Chickamoxen, Md., Nov. 27, 1861.

FOR amateurs, the association of house builders I joined has done a good job. It is on the same general plan as most of the others. First, you start in to build a log cabin. When the walls are four or five feet high, you stop, fasten your tent on top—and there you are. It is astonishing, the room you gain over a plain tent. On the right-hand corner fronting the street is a fireplace—a big one—built, with its chimney, of small logs laid cob-house fashion and thickly plastered with Maryland mud. The bottom is sunk a foot or more, and around the front is a one-log pen or barrier, which serves a double purpose. It is just right for a seat before the fire, and it keeps our thick carpet of straw out of mischief. When we are all fixed up we’ll have bunks and a table and shelves and pegs and a gun rack and everything required in a well-regulated family. I am writing by the light of a candle. Roberts [Orsino,] one of the tent’s crew, is warming himself at the fire and going over all the songs he has in stock, and the rest of the gang seem to have no higher ambition, just at present, than to “break up” both me and him.

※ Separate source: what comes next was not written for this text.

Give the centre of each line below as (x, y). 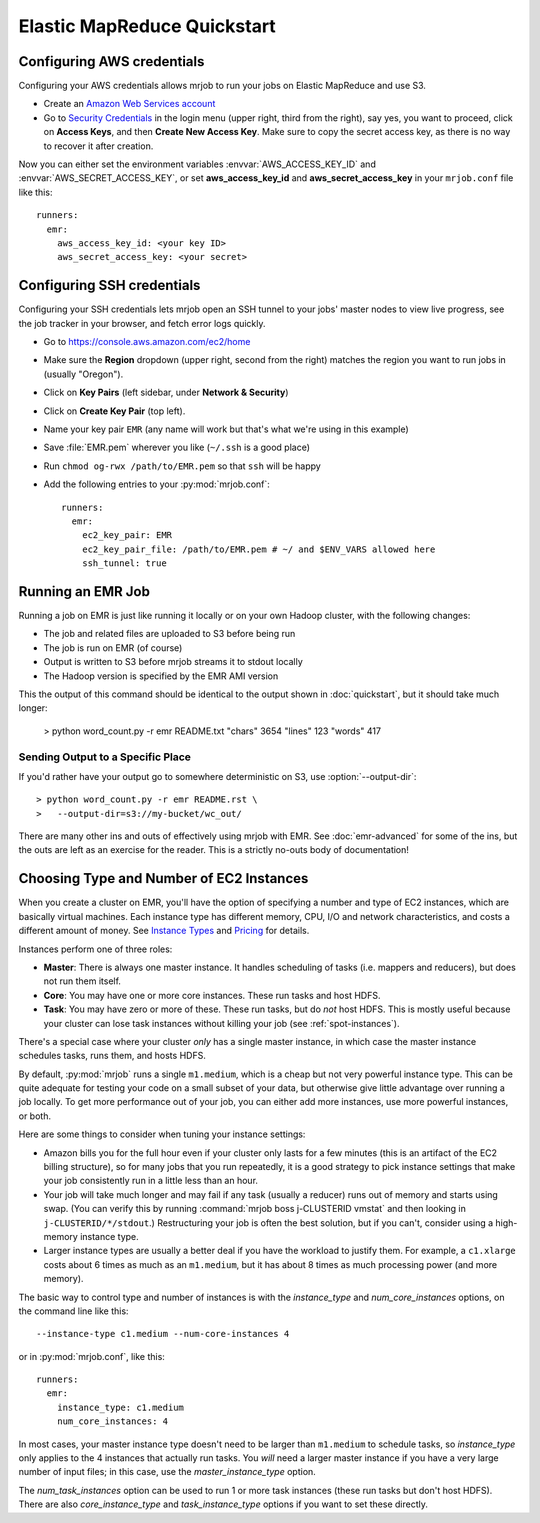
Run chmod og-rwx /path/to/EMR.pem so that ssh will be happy (182, 466)
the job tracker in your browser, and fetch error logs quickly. (142, 323)
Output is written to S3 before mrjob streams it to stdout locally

Sunday our company went up to “the landing” to help unload two or three small steamers that bring our supplies down from Washington. The landing is at Rum Point, over three miles from here, but as near as boats can get to us, on account of the rebel batteries. As we did not start to return until after dark, we had a sweet time of it. The roads here are now nothing but a ditch through woods and fields, filled with mud of terrible adhesive qualities and of fabulous depth. I thought, for the life of me, I should never get home. If I tried to follow the road, I wallowed up to my knees in mud. If I switched off to one side or the other, I had, in addition to the mud, a butting match with every tree in the county. It was pitch dark when I landed in camp just ahead of a smart shower.

Tomorrow is Thanksgiving Day in New Hampshire, and we New Hampshire boys out here on the Potomac will observe it in a befitting manner. In our tent we have a big fat goose up on the shelf, with a rabbit- or chicken-pie or two and a few other fixings. Beat that if you can.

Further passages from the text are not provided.